Ni panégyrique à la mémoire de…, ni glauquerie pour voyeurs en mal du grand frisson par procuration (c’est à ce moment-là de l’histoire que je dois avouer que je n’ai jamais été fasciné par la mythologie liée à la drogue) , Pieces Of My Life est une œuvre intime et touchante, qui ne cache rien — et surtout pas la traversée du désert entre 1994 et 2004 – et s’adresse autant aux fans qu’aux béotiens. On y (re)découvre un Darc grandiloquent, auquel on préfère le Daniel resté enfant — il faut le voir littéralement hypnotisé à une lecture d’Allen Ginsberg ou excité comme un gamin le jour de Noël parce qu’il voit dans la vitrine d’une librairie une biographie de l’un de ses héros, Johnny Cash.
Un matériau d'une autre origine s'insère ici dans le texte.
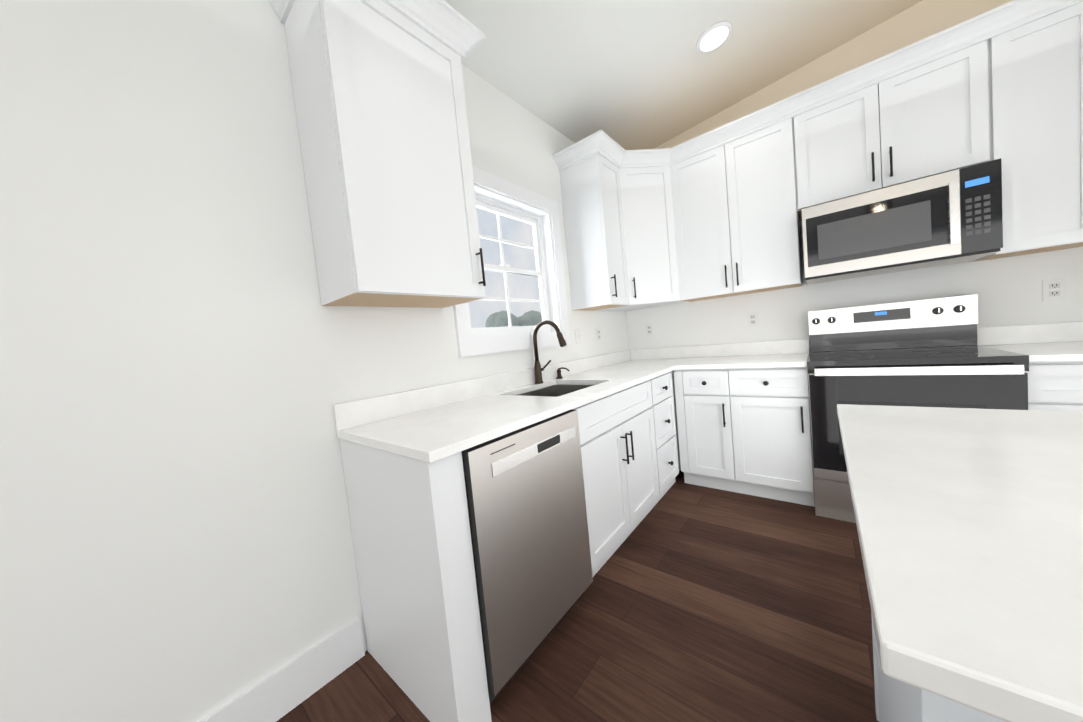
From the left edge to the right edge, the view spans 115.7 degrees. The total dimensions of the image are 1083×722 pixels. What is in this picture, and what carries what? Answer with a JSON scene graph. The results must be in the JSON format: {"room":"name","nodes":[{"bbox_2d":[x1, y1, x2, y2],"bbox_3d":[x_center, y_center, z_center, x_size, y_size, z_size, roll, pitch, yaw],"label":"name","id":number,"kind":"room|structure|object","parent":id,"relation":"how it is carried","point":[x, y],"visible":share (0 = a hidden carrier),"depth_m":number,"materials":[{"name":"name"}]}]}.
{"room":"kitchen","nodes":[
{"label":"kitchen","id":0,"kind":"room"},
{"bbox_2d":[0,0,628,721],"bbox_3d":[-1.610,-0.367,0.485,0.120,3.350,7.514,-3,4,40],"label":"wall","id":1,"kind":"structure","parent":0,"point":[188,360],"depth_m":1.01,"materials":[{"name":"white paint"}]},
{"bbox_2d":[198,617,364,721],"bbox_3d":[-2.247,1.358,-0.495,0.016,0.155,4.840,-3,4,40],"label":"baseboard","id":2,"kind":"structure","parent":1,"relation":"attached to","point":[279,693],"depth_m":1.17,"materials":[{"name":"white paint"}]},
{"bbox_2d":[268,0,485,307],"bbox_3d":[-0.569,-0.805,1.356,0.406,1.120,0.704,-3,4,40],"label":"upper cabinet","id":3,"kind":"object","parent":1,"relation":"attached to","point":[379,100],"visible":1,"depth_m":1.23,"materials":[{"name":"white wood"}]},
{"bbox_2d":[453,166,570,356],"bbox_3d":[-0.204,-0.591,2.184,0.138,1.046,1.015,-3,4,40],"label":"window unit","id":4,"kind":"structure","parent":1,"relation":"in","point":[499,209],"depth_m":2.26,"materials":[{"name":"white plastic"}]},
{"bbox_2d":[575,329,581,343],"bbox_3d":[0.291,-0.194,2.674,0.012,0.116,0.072,-3,4,40],"label":"light switch","id":5,"kind":"object","parent":1,"relation":"attached to","point":[578,336],"visible":1,"depth_m":2.67,"materials":[{"name":"white plastic"}]},
{"bbox_2d":[556,132,639,310],"bbox_3d":[0.444,-0.983,2.624,0.367,1.134,0.377,-3,4,40],"label":"upper cabinet","id":6,"kind":"object","parent":1,"relation":"attached to","point":[591,174],"depth_m":2.50,"materials":[{"name":"white wood"}]},
{"bbox_2d":[596,328,601,340],"bbox_3d":[0.491,-0.228,2.921,0.009,0.116,0.072,-3,4,40],"label":"electrical outlet","id":7,"kind":"object","parent":1,"relation":"attached to","point":[598,333],"visible":1,"depth_m":2.91,"materials":[{"name":"white plastic"}]},
{"bbox_2d":[276,470,878,721],"bbox_3d":[2.636,0.990,-0.508,8.185,0.050,11.050,-3,4,40],"label":"floor","id":8,"kind":"structure","parent":0,"point":[695,603],"depth_m":1.30,"materials":[{"name":"brown wood"}]},
{"bbox_2d":[461,409,592,703],"bbox_3d":[-0.219,0.686,1.462,0.600,0.877,0.596,-3,4,40],"label":"dishwasher","id":9,"kind":"object","parent":8,"relation":"on","point":[526,500],"visible":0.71,"depth_m":1.20,"materials":[{"name":"grey metal"}]},
{"bbox_2d":[577,410,662,576],"bbox_3d":[0.234,0.717,2.067,0.623,0.660,0.874,-3,4,40],"label":"base cabinet","id":10,"kind":"object","parent":8,"relation":"on","point":[623,479],"depth_m":1.79,"materials":[{"name":"white paint"}]},
{"bbox_2d":[572,370,680,495],"bbox_3d":[0.604,0.542,2.526,0.623,0.884,0.457,-3,4,40],"label":"base cabinet","id":11,"kind":"object","parent":8,"relation":"on","point":[657,393],"depth_m":2.30,"materials":[{"name":"white paint"}]},
{"bbox_2d":[333,346,692,462],"bbox_3d":[0.299,0.189,2.147,0.660,0.346,2.665,-3,4,40],"label":"countertop","id":12,"kind":"structure","parent":11,"relation":"on","point":[431,424],"depth_m":1.52,"materials":[{"name":"stone"}]},
{"bbox_2d":[533,320,569,383],"bbox_3d":[0.115,-0.068,2.208,0.267,0.395,0.273,-3,4,40],"label":"faucet","id":13,"kind":"object","parent":12,"relation":"on","point":[539,369],"visible":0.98,"depth_m":2.18,"materials":[{"name":"brown metal"}]},
{"bbox_2d":[674,366,814,506],"bbox_3d":[1.496,0.457,2.509,0.778,0.884,0.656,-3,4,40],"label":"base cabinet","id":14,"kind":"object","parent":8,"relation":"on","point":[745,431],"visible":0.98,"depth_m":2.25,"materials":[{"name":"white paint"}]},
{"bbox_2d":[677,339,809,369],"bbox_3d":[1.465,-0.050,2.472,0.743,0.132,0.645,-3,4,40],"label":"countertop","id":15,"kind":"structure","parent":14,"relation":"on","point":[780,353],"depth_m":2.56,"materials":[{"name":"stone"}]},
{"bbox_2d":[808,294,1028,522],"bbox_3d":[2.038,0.271,1.966,0.753,1.212,0.750,-3,4,40],"label":"range","id":16,"kind":"object","parent":8,"relation":"on","point":[963,373],"visible":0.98,"depth_m":1.91,"materials":[{"name":"silver metal"}]},
{"bbox_2d":[872,636,980,721],"bbox_3d":[1.338,0.605,0.214,1.580,0.884,0.688,-3,4,40],"label":"kitchen island","id":17,"kind":"object","parent":8,"relation":"on","point":[891,704],"depth_m":0.58,"materials":[{"name":"white paint"}]},
{"bbox_2d":[837,404,1082,721],"bbox_3d":[1.225,0.160,0.110,1.680,0.030,0.956,-3,4,40],"label":"island countertop","id":18,"kind":"structure","parent":17,"relation":"on","point":[969,521],"depth_m":0.37,"materials":[{"name":"white stone"}]},
{"bbox_2d":[1026,361,1082,411],"bbox_3d":[2.619,0.402,1.582,0.611,0.884,0.656,-3,4,40],"label":"base cabinet","id":19,"kind":"object","parent":8,"relation":"on","point":[1055,386],"visible":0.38,"depth_m":1.48,"materials":[{"name":"white paint"}]},
{"bbox_2d":[975,321,1082,361],"bbox_3d":[2.574,-0.105,1.558,0.611,0.132,0.643,-3,4,40],"label":"countertop","id":20,"kind":"structure","parent":19,"relation":"on","point":[1055,342],"depth_m":1.80,"materials":[{"name":"stone"}]},
{"bbox_2d":[444,0,922,149],"bbox_3d":[1.261,-1.845,-1.989,7.805,0.543,7.634,-3,4,40],"label":"ceiling","id":21,"kind":"structure","parent":0,"point":[634,74],"depth_m":2.04,"materials":[{"name":"paint"}]},
{"bbox_2d":[696,21,731,52],"bbox_3d":[1.008,-1.889,1.992,0.189,0.028,0.190,-3,4,40],"label":"recessed light","id":22,"kind":"object","parent":21,"relation":"in","point":[714,37],"visible":1,"depth_m":1.98,"materials":[{"name":"white paint"}]},
{"bbox_2d":[626,0,1082,352],"bbox_3d":[3.756,-0.914,0.978,7.805,3.350,0.120,-3,4,40],"label":"wall","id":23,"kind":"structure","parent":0,"point":[1008,290],"depth_m":2.20,"materials":[{"name":"paint"}]},
{"bbox_2d":[645,323,653,335],"bbox_3d":[1.020,-0.296,3.219,0.072,0.116,0.009,-3,4,40],"label":"electrical outlet","id":24,"kind":"object","parent":23,"relation":"attached to","point":[649,329],"visible":1,"depth_m":3.21,"materials":[{"name":"white plastic"}]},
{"bbox_2d":[612,146,695,310],"bbox_3d":[0.823,-1.032,2.849,0.668,1.134,0.668,-3,4,40],"label":"upper cabinet","id":25,"kind":"object","parent":23,"relation":"attached to","point":[651,186],"depth_m":2.66,"materials":[{"name":"white wood"}]},
{"bbox_2d":[676,89,811,300],"bbox_3d":[1.435,-1.074,2.537,0.884,1.134,0.367,-3,4,40],"label":"upper cabinet","id":26,"kind":"object","parent":23,"relation":"attached to","point":[714,213],"depth_m":2.37,"materials":[{"name":"white wood"}]},
{"bbox_2d":[747,312,758,326],"bbox_3d":[1.667,-0.328,2.684,0.072,0.116,0.009,-3,4,40],"label":"electrical outlet","id":27,"kind":"object","parent":23,"relation":"attached to","point":[753,320],"visible":1,"depth_m":2.68,"materials":[{"name":"white plastic"}]},
{"bbox_2d":[808,12,999,205],"bbox_3d":[2.017,-1.336,2.050,0.782,0.668,0.328,-3,4,40],"label":"upper cabinet","id":28,"kind":"object","parent":23,"relation":"attached to","point":[931,108],"depth_m":1.85,"materials":[{"name":"white wood"}]},
{"bbox_2d":[801,158,1002,284],"bbox_3d":[2.031,-0.751,2.017,0.750,0.428,0.485,-3,4,40],"label":"microwave","id":29,"kind":"object","parent":28,"relation":"attached to","point":[950,217],"visible":1,"depth_m":1.82,"materials":[{"name":"silver metal"}]},
{"bbox_2d":[972,0,1082,261],"bbox_3d":[2.551,-1.130,1.641,0.680,1.134,0.328,-3,4,40],"label":"upper cabinet","id":30,"kind":"object","parent":23,"relation":"attached to","point":[1039,43],"depth_m":1.60,"materials":[{"name":"white wood"}]},
{"bbox_2d":[1042,277,1065,301],"bbox_3d":[2.726,-0.379,1.810,0.072,0.116,0.009,-3,4,40],"label":"electrical outlet","id":31,"kind":"object","parent":23,"relation":"attached to","point":[1053,289],"visible":1,"depth_m":1.81,"materials":[{"name":"white plastic"}]},
{"label":"outside","id":32,"kind":"structure","parent":0,"visible":0},
{"bbox_2d":[469,208,540,327],"bbox_3d":[-6.096,-3.520,13.401,0.001,15.000,28.000,-3,4,40],"label":"sky","id":33,"kind":"structure","parent":32,"point":[519,286],"depth_m":18.62,"materials":[{"name":"white"}]},
{"bbox_2d":[485,310,541,326],"bbox_3d":[-0.840,-0.249,13.262,1.509,3.505,2.604,-3,4,40],"label":"tree","id":34,"kind":"object","parent":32,"point":[528,318],"visible":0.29,"depth_m":12.46,"materials":[{"name":"green plant"}]}
]}
On est épaté par son érudition, amusé par ces sophismes dont il raffolait – Betzounis, encore lui, confirme ce toc. Alors, lorsque le film s’achève sur une dernière mise en abîme – l’homme virevolte maladroitement devant un écran où est projetée une image de lui-même – , il faut se rendre à l’évidence : la vie de Daniel Darc, né Rozoum, est à ce point invraisemblable qu’aucun scénariste ni écrivain n’auraient osé l’imaginer. Et pourtant, lui l’a bel et bien vécue.